Turkey on Thursday waved off Cyprus’ legal measures against its activities in the island’s exclusive economic zone (EEZ), calling them a bluff.
“They [Greek Cypriots] only talk. We aren’t listening,” Mevlut Cavusoglu told a reporter.
Greek Cypriot sources on Thursday said Turkey was ‘hurting’ as a result of legal measures taken against companies and individuals involved in the illegal activities.
During an unofficial briefing given to Greek Cypriot media, sources asserted that several arrest warrants (in the double digits) issued by local courts were already taking their toll on the activities of Turkey’s Fatih drillship, still located some 40 nautical miles west of Paphos since it arrived there in May.
The sources did not name the individuals or corporations, but it was understood they related to the crew of the Turkish drillship, the CEO of Turkey’s petroleum corporation TPAO, as well as foreign nationals aboard the vessel.
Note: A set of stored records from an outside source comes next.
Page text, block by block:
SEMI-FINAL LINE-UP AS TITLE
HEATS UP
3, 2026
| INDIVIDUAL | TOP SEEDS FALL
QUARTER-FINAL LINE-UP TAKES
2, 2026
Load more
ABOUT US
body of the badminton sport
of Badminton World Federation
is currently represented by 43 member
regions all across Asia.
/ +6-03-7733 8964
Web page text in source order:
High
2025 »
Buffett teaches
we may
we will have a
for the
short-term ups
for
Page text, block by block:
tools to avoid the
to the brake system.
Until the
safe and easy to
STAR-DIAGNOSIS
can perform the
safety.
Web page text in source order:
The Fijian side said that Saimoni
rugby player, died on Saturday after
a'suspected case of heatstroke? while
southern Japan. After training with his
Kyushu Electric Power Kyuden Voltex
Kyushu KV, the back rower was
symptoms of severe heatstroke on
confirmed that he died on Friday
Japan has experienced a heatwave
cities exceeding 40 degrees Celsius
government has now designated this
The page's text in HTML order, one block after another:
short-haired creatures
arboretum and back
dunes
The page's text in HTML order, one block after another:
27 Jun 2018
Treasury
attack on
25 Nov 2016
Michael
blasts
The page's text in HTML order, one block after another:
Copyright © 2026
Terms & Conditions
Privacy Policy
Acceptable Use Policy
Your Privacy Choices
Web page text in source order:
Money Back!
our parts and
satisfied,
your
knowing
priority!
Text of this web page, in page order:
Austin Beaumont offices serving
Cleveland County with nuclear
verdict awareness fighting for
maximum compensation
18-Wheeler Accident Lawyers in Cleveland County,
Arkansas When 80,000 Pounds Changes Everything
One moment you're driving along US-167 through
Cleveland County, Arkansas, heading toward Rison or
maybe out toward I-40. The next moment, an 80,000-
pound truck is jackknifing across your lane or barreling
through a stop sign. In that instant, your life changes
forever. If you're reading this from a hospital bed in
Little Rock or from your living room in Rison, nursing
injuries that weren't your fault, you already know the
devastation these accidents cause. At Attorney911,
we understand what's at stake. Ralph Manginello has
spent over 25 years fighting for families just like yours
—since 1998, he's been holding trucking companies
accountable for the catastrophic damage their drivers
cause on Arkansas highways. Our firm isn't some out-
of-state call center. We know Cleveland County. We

The warrants were already having an impact, it was claimed, as a number of Norwegians working aboard the Fatih and/or the ships supporting it, withdrew and have since been replaced by Turkish nationals.
It was not immediately clear whether some of the warrants have been converted to European or international arrest warrants, but the sources said this was the intention.
In theory, should a person named on the warrants be arrested in a European country, and that country has a mutual extradition treaty with Cyprus, Cypriot authorities would be able to seek that person’s extradition to the island.
This would apply to Turkish nationals as well. The fact that Turkey itself does not extradite its own nationals would be a moot point in this case, as Cyprus would be requesting extradition from the European country where the individual was apprehended.
The sources said CEOs, directors, management and other individuals of any company engaged in any activity in the EEZ, whether directly or indirectly, without the express permission of the Republic are criminally liable and could face fines of €1m and/or jail time of up to five years.
The penalties are defined in two laws: the Exclusive Economic Zone and the Continental Shelf Law of 2004, and the Hydrocarbons (prospection, exploration and exploitation) Law of 2007.
Asked whether the Turkish ship has actually begun drilling, the sources said they could not say for sure.
However the assumption is that Ankara is serious about drilling at some point, given that operating a drillship at sea costs about half a million dollars a day.
The same sources ruled out international arbitration between Cyprus and Turkey, given that the latter is not a signatory to the United Nations Convention on the Law of the Sea (Unclos)
They said Cyprus had repeatedly called on Turkey to enter into bilateral negotiations with a view to delineating their respective maritime zones in accordance with international law, but Ankara rejected all such overtures. The latest approach to Turkey was made via a letter to the United Nations Secretary General on December 12, 2018.
Not being a party to Unclos did not prevent Turkey from recognising customary international law, which states that the exclusive economic zone is understood to be the median line between the shores of two neighbouring countries. Nevertheless, Turkey was disregarding customary law as well.
Turkey’s drillship has encroached well beyond the notional median line.